# Women you'd fuck if you lived back when they were young but you can't because they're old/dead now



## Ughubughughughughughghlug (Oct 2, 2022)

Miss Brahms from the BBC television series "Are You Being Served"
The Cockney one








Spoiler: wyasfgasgfas



I do regret the laugh-track nature of this old sitcom, and that every time Mrs. Slocombe (the old hag) says "my pussy" it blares

You really don't notice it when you're watching it normally.


----------



## Stabmaster Arson II (Oct 2, 2022)

If I had been born a cracker, Savitri Devi. Real fire and soul in her writings. Sadly, as we are the wrong race, this coupling would be abhorrent in the eyes of Jah. You can still commune with her mind though. I'd start with Defiance: https://savitridevi.org/savitri_devi_works/defiance/ then read Gold In The furnace afterwards.


----------



## Nissan (Oct 2, 2022)

Inb4 The Last Stand replies to this thread.


----------



## Kenya Jones (Oct 2, 2022)

Anne Frank


----------



## Dutch Courage (Oct 2, 2022)

Anais Nin


----------



## WhoBusTank69 (Oct 2, 2022)

you're mom


----------



## Uberpenguin (Oct 2, 2022)

Sometimes I think to myself, if you traveled back in time a little ways, what would the ladies think? Like you'd be a time traveler, so that would be complicating factor, but how would they view men of today otherwise?

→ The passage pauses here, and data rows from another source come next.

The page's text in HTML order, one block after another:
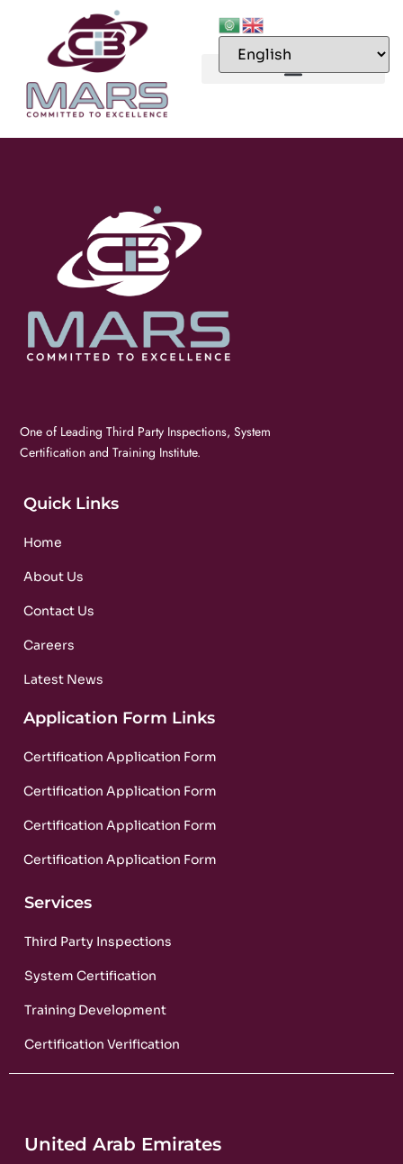
One of Leading Third Party Inspections, System
Certification and Training Institute.
Quick Links
Home
About Us
Contact Us
Careers
Latest News
Application Form Links
Certification Application Form
Certification Application Form
Certification Application Form
Certification Application Form
Services
Third Party Inspections
System Certification
Training Development
Certification Verification
United Arab Emirates
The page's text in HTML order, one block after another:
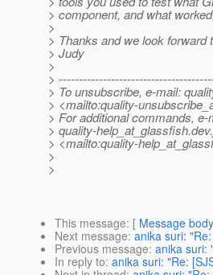
> component, and what
>
> Thanks and we look forward
> Judy
>
>
> To unsubscribe, e-mail:
> <mailto:quality-
> For additional commands, e-
> quality-help_at_glassfish.
> <mailto:quality-
>
>
This message: [ Message body
Next message: anika suri:
Previous message: anika suri:
In reply to: anika suri: "Re:
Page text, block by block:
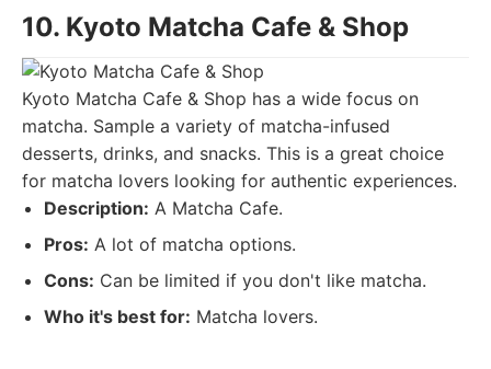
10. Kyoto Matcha Cafe & Shop
Kyoto Matcha Cafe & Shop has a wide focus on
matcha. Sample a variety of matcha-infused
desserts, drinks, and snacks. This is a great choice
for matcha lovers looking for authentic experiences.
Description: A Matcha Cafe.
Pros: A lot of matcha options.
Cons: Can be limited if you don't like matcha.
Who it's best for: Matcha lovers.
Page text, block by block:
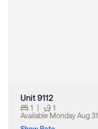
Unit 9112
1 |
1
Available Monday Aug 31
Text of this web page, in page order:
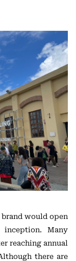
would open
inception. Many
reaching annual
there are
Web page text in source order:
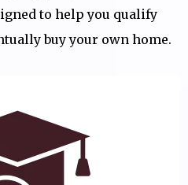
to help you qualify
buy your own home.
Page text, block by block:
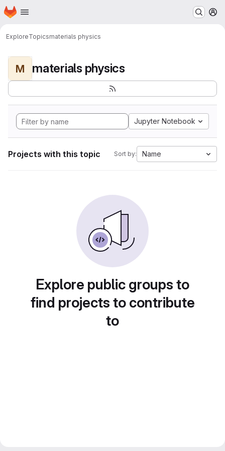
Skip to main content
Homepage
ExploreTopicsmaterials physics
M materials physics
Jupyter Notebook
Projects with this topic Sort by: Name
Explore public groups to
find projects to contribute
to
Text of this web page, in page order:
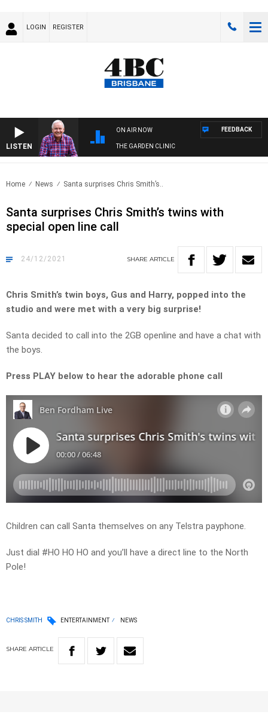
LOGIN REGISTER
LISTEN
ON AIR NOW
THE GARDEN CLINIC
FEEDBACK
Home News Santa surprises Chris Smith’s..
Santa surprises Chris Smith’s twins with
special open line call
24/12/2021 SHARE ARTICLE
Chris Smith’s twin boys, Gus and Harry, popped into the
studio and were met with a very big surprise!
Santa decided to call into the 2GB openline and have a chat with
the boys.
Press PLAY below to hear the adorable phone call
Children can call Santa themselves on any Telstra payphone.
Just dial #HO HO HO and you’ll have a direct line to the North
Pole!
CHRIS SMITH ENTERTAINMENT NEWS
SHARE ARTICLE
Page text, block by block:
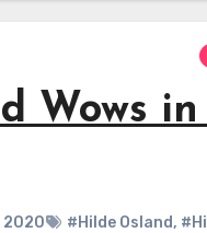
Wows
2020 #Hilde Osland,
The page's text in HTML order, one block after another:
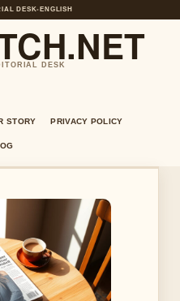
DESK• ENGLISH
DESK
STORY PRIVACY POLICY
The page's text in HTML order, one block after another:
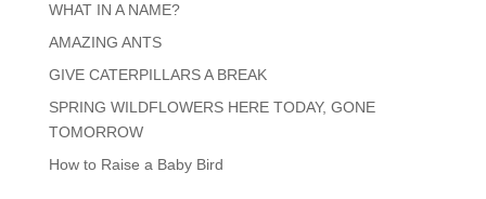
WHAT IN A NAME?
AMAZING ANTS
GIVE CATERPILLARS A BREAK
SPRING WILDFLOWERS HERE TODAY, GONE
TOMORROW
How to Raise a Baby Bird
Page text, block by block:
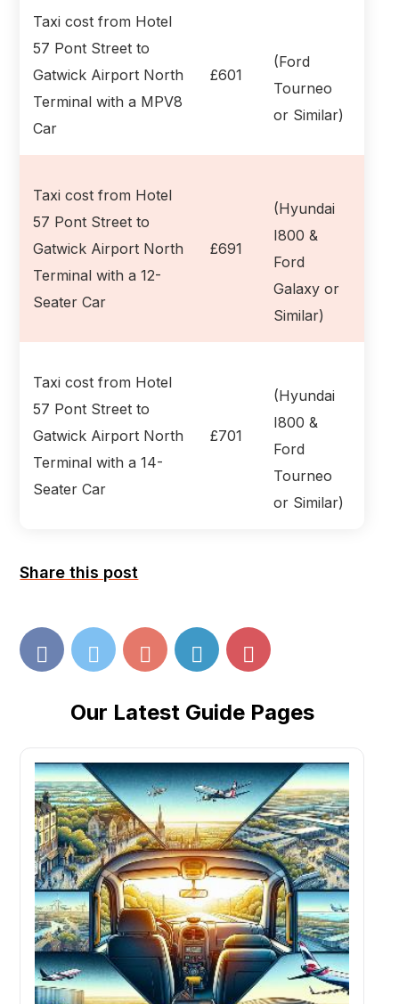
Taxi cost from Hotel
57 Pont Street to
Gatwick Airport North
Terminal with a MPV8
Car
£601
(Ford
Tourneo
or Similar)
Taxi cost from Hotel
57 Pont Street to
Gatwick Airport North
Terminal with a 12-
Seater Car
£691
(Hyundai
I800 &
Ford
Galaxy or
Similar)
Taxi cost from Hotel
57 Pont Street to
Gatwick Airport North
Terminal with a 14-
Seater Car
£701
(Hyundai
I800 &
Ford
Tourneo
or Similar)
Share this post
Our Latest Guide Pages
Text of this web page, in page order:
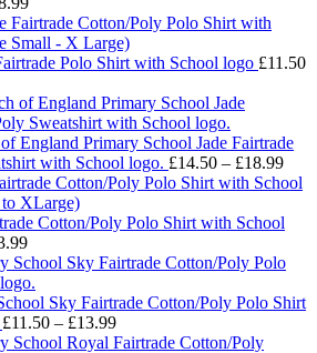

Sure, they live a bit of a harder life, and I know conservative types like to pretend everyone nowadays is weak (without taking into account how much more competition and change people these days have to adapt to) but comparatively a lot of folk these days are really worldly and they have a lot more resources to maintain their health and development. That's why people these days are taller.
Would historical chicks think you're a freak or would you be smashing mad old timey ass?

Idk, I think ancient roman women would know how to have a good time, and victorian ladies in their dresses and whatnot were sort of fly. I'd accompany them to church with their father's permission.


----------



## The Last Stand (Oct 2, 2022)

Nissan said:


> Inb4 The Last Stand replies to this thread.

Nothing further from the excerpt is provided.